• Exercise brief: Would you repeat the entries below word for word and omit the pictures?

• • • •

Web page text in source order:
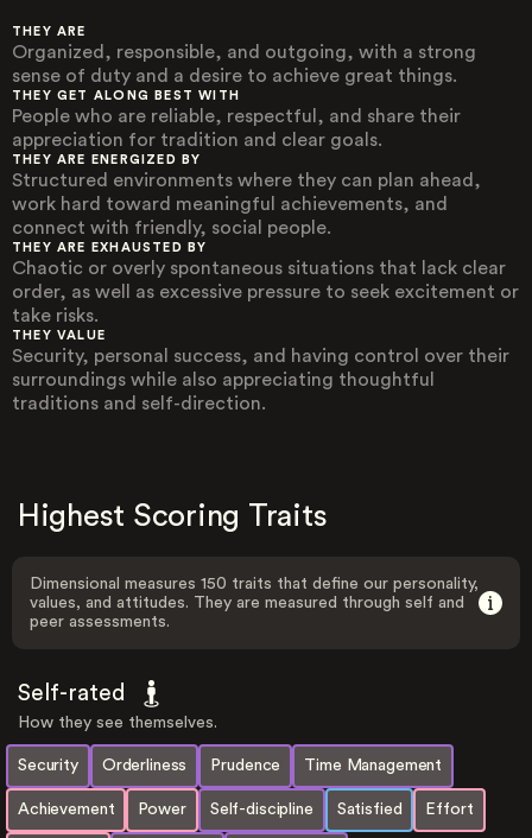
THEY ARE
Organized, responsible, and outgoing, with a strong
sense of duty and a desire to achieve great things.
THEY GET ALONG BEST WITH
People who are reliable, respectful, and share their
appreciation for tradition and clear goals.
THEY ARE ENERGIZED BY
Structured environments where they can plan ahead,
work hard toward meaningful achievements, and
connect with friendly, social people.
THEY ARE EXHAUSTED BY
Chaotic or overly spontaneous situations that lack clear
order, as well as excessive pressure to seek excitement or
take risks.
THEY VALUE
Security, personal success, and having control over their
surroundings while also appreciating thoughtful
traditions and self-direction.
Highest Scoring Traits
Dimensional measures 150 traits that define our personality,
values, and attitudes. They are measured through self and
peer assessments.
Self-rated
How they see themselves.
Security Orderliness Prudence Time Management
Achievement Power Self-discipline Satisfied Effort
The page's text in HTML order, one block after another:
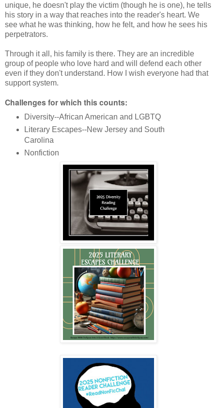
unique, he doesn't play the victim (though he is one), he tells
his story in a way that reaches into the reader's heart. We
see what he was thinking, how he felt, and how he sees his
perpetrators.
Through it all, his family is there. They are an incredible
group of people who love hard and will defend each other
even if they don't understand. How I wish everyone had that
support system.
Challenges for which this counts:
Diversity--African American and LGBTQ
Literary Escapes--New Jersey and South
Carolina
Nonfiction

• • • •

• Task result:
Web page text in source order:
THEY ARE
Organized, responsible, and outgoing, with a strong
sense of duty and a desire to achieve great things.
THEY GET ALONG BEST WITH
People who are reliable, respectful, and share their
appreciation for tradition and clear goals.
THEY ARE ENERGIZED BY
Structured environments where they can plan ahead,
work hard toward meaningful achievements, and
connect with friendly, social people.
THEY ARE EXHAUSTED BY
Chaotic or overly spontaneous situations that lack clear
order, as well as excessive pressure to seek excitement or
take risks.
THEY VALUE
Security, personal success, and having control over their
surroundings while also appreciating thoughtful
traditions and self-direction.
Highest Scoring Traits
Dimensional measures 150 traits that define our personality,
values, and attitudes. They are measured through self and
peer assessments.
Self-rated
How they see themselves.
Security Orderliness Prudence Time Management
Achievement Power Self-discipline Satisfied Effort
The page's text in HTML order, one block after another:
unique, he doesn't play the victim (though he is one), he tells
his story in a way that reaches into the reader's heart. We
see what he was thinking, how he felt, and how he sees his
perpetrators.
Through it all, his family is there. They are an incredible
group of people who love hard and will defend each other
even if they don't understand. How I wish everyone had that
support system.
Challenges for which this counts:
Diversity--African American and LGBTQ
Literary Escapes--New Jersey and South
Carolina
Nonfiction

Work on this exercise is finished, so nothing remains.